─── Input material

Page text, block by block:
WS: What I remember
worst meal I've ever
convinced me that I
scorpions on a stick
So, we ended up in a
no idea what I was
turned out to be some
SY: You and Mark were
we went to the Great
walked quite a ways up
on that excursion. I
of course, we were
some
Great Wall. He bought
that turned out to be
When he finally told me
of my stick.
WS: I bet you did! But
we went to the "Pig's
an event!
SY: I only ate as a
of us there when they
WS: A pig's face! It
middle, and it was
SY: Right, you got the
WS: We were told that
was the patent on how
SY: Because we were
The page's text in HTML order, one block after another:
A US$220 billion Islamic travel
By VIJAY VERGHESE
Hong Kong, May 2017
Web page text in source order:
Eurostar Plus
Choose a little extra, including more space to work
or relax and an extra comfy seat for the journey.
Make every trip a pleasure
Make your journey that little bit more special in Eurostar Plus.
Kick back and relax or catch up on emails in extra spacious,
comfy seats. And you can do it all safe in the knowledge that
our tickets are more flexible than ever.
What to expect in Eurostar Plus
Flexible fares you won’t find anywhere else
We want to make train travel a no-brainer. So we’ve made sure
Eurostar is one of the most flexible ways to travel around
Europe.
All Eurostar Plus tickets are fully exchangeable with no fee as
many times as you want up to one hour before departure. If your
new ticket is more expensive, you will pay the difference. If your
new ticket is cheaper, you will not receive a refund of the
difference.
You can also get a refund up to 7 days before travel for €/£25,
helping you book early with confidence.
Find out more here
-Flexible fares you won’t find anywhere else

──────
─── Input material

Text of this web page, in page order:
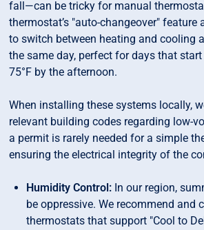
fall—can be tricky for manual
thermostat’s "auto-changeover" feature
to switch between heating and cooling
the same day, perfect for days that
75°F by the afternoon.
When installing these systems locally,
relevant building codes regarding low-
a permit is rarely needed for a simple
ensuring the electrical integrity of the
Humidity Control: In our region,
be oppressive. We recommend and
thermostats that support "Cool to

──────
─── Input material

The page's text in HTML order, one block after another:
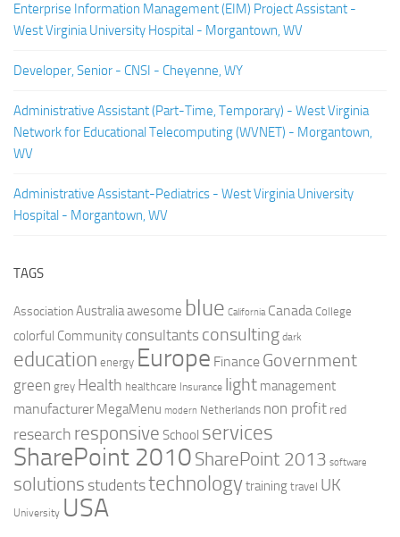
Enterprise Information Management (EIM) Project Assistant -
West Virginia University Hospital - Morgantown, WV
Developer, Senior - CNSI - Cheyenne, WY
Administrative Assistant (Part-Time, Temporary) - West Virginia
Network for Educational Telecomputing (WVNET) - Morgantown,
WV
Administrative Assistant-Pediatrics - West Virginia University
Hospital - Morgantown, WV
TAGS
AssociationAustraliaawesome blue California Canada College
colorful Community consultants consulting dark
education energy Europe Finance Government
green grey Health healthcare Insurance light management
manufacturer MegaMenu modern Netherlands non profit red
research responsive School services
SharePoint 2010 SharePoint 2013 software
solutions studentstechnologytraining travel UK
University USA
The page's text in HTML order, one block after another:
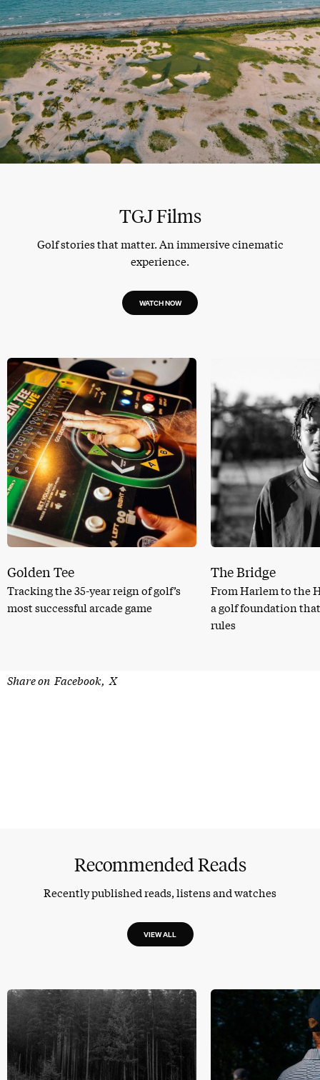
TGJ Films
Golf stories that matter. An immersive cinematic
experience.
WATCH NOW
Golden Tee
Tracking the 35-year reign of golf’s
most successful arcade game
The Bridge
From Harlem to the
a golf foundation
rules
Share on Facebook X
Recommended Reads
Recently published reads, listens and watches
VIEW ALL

──────

Everything starting at the line containing "Page text, block" and ending at the line containing "many times as" in the records above should be repeated exactly, and only that.

Page text, block by block:
WS: What I remember
worst meal I've ever
convinced me that I
scorpions on a stick
So, we ended up in a
no idea what I was
turned out to be some
SY: You and Mark were
we went to the Great
walked quite a ways up
on that excursion. I
of course, we were
some
Great Wall. He bought
that turned out to be
When he finally told me
of my stick.
WS: I bet you did! But
we went to the "Pig's
an event!
SY: I only ate as a
of us there when they
WS: A pig's face! It
middle, and it was
SY: Right, you got the
WS: We were told that
was the patent on how
SY: Because we were
The page's text in HTML order, one block after another:
A US$220 billion Islamic travel
By VIJAY VERGHESE
Hong Kong, May 2017
Web page text in source order:
Eurostar Plus
Choose a little extra, including more space to work
or relax and an extra comfy seat for the journey.
Make every trip a pleasure
Make your journey that little bit more special in Eurostar Plus.
Kick back and relax or catch up on emails in extra spacious,
comfy seats. And you can do it all safe in the knowledge that
our tickets are more flexible than ever.
What to expect in Eurostar Plus
Flexible fares you won’t find anywhere else
We want to make train travel a no-brainer. So we’ve made sure
Eurostar is one of the most flexible ways to travel around
Europe.
All Eurostar Plus tickets are fully exchangeable with no fee as
many times as you want up to one hour before departure. If your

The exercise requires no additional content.